Нагота | страница 57




19. Рассмотреть наготу во всей её теологической многогранности и в то же время выйти за её черту попытался Вальтер Беньямин. В конце эссе об «Избирательном сродстве»[113], говоря о персонаже по имени Оттилия (в ней Беньямин видел образ женщины, которую он на тот момент любил, а именно Юлы Кон), он размышляет о взаимосвязи между облачением и облачённым, между видимостью и сутью красоты. В красоте облачение и облачённое, оболочка и сам предмет обладают безусловной связью, и связь эту Беньямин называет «тайной» (Geheimnis). Красив тот объект, для коего необходим покров. Беньямину была известна теологическая глубина этой мысли, неразрывно связывающей облачение и облачённое, и это очевидно из того, что он ссылается на «древнейшую идею», согласно которой сокрытое изменяется через раскрытие, коль скоро оно может быть «тождественным самому себе» лишь под оболочкой. Поэтому красоту, по сути своей, невозможно раскрыть: «Раскрывшись, красивый объект остался бы бесконечно невидимым <…>. Таким образом, перед лицом красоты идея совлечения покрова превращается в идею нераскрываемости <…>. Поскольку красота – это единственное, что может быть по сути своей чем-то облачающим и вместе с тем облачённым, то божественная основа красоты заключается в тайне. Видимостью же в ней является, собственно, вот что: не поверхностная оболочка вещи как таковой, а та, что скрывает вещи от нас. Порой этот покров божественно обусловлен, точно так же, как божественно предопределён тот факт, что сто́ит только не вовремя сорвать сей покров, как тут же исчезает то Невидимое, в коем откровение рассеивает тайны»[114].
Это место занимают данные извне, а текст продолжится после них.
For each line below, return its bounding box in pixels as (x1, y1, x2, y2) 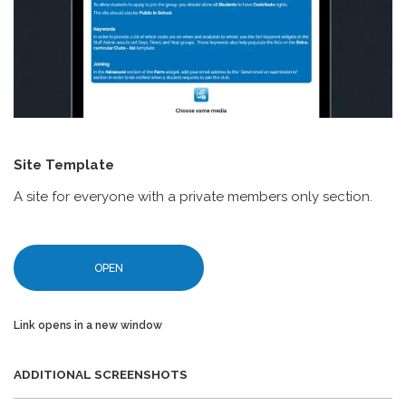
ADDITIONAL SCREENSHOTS (14, 366, 188, 382)
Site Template (14, 156, 114, 173)
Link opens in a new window (14, 318, 162, 332)
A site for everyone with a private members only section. (14, 188, 372, 205)
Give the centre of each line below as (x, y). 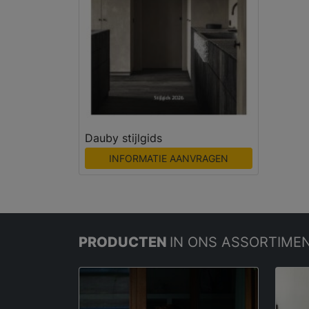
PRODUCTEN (124, 241)
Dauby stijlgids (123, 138)
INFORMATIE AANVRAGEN (168, 158)
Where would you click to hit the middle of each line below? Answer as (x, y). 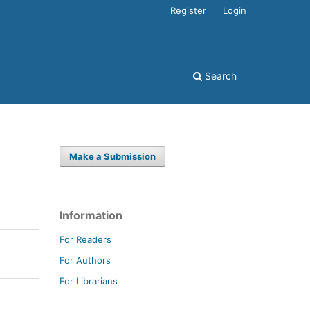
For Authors (85, 260)
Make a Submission (113, 156)
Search (219, 75)
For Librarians (89, 281)
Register (189, 10)
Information (91, 215)
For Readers (85, 239)
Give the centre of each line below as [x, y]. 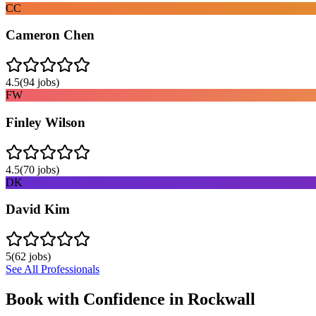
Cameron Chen [50, 35]
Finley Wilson [45, 122]
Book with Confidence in [97, 299]
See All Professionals [53, 269]
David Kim [38, 209]
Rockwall [221, 299]
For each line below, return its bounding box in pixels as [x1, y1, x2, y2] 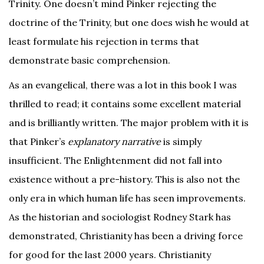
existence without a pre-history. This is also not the [9, 173, 240, 185]
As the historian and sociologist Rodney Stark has [9, 211, 231, 223]
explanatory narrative [68, 136, 161, 147]
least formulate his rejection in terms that [9, 35, 199, 47]
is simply [161, 136, 202, 147]
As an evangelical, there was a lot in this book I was [9, 79, 237, 91]
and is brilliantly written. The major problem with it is [9, 117, 249, 128]
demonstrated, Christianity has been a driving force [9, 230, 243, 242]
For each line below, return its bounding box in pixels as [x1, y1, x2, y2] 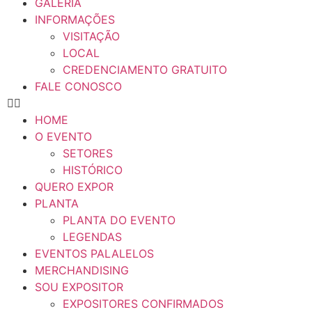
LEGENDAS [63, 230, 122, 244]
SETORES [63, 146, 113, 160]
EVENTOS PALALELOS [35, 247, 154, 260]
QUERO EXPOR [35, 180, 114, 194]
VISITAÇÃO [63, 29, 120, 43]
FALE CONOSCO [35, 79, 122, 93]
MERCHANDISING [35, 263, 129, 277]
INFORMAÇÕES [35, 13, 115, 26]
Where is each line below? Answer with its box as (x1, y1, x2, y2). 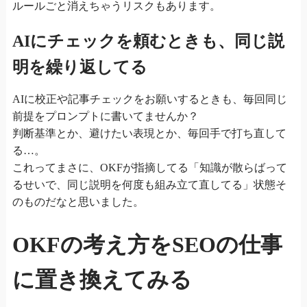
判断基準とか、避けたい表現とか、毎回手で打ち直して (12, 127, 286, 139)
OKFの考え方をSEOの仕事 (12, 232, 282, 257)
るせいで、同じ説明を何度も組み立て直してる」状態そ (12, 178, 286, 191)
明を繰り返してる (12, 58, 147, 76)
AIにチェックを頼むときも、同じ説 (12, 32, 284, 50)
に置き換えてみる (12, 267, 192, 292)
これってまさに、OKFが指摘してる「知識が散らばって (12, 161, 287, 173)
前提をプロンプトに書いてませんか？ (12, 110, 199, 122)
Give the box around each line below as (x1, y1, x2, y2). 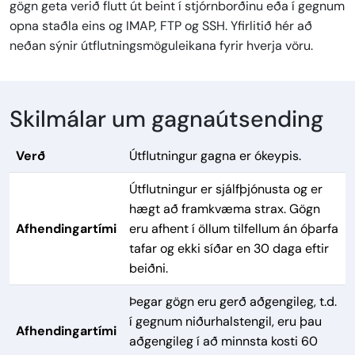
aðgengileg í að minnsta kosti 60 (129, 333, 318, 350)
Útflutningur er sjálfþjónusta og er (129, 181, 323, 198)
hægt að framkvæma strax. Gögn (129, 200, 320, 218)
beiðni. (129, 260, 168, 277)
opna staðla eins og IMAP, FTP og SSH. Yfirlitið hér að (10, 17, 312, 35)
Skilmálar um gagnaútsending (10, 105, 323, 135)
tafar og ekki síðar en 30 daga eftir (129, 240, 329, 258)
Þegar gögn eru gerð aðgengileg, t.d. (129, 293, 337, 311)

Как ни странно, эта закономерность, неразрывно связывающая облачение и облачённое в красоте, гораздо менее действенна в отношении человека и его наготы. По мнению Беньямина, красота – вследствие той целостности, которую образуют в ней облачение и облачённое – может иметь место как сущность только там, где нет двойственности наготы и одежды, а именно в искусстве и в явлениях естественной природы. «Напротив, чем более явно выражена эта двойственность, достигающая кульминации в человеческом существе, тем более очевидным становится тот факт, что в непокрытой наготе основополагающая красота постепенно исчезает, и нагое человеческое тело достигает некоего уровня бытия, превышающего красоту как таковую, а именно – возвышенности; оно приходит к творению, превосходящему любой плод человеческого труда – творению создателя».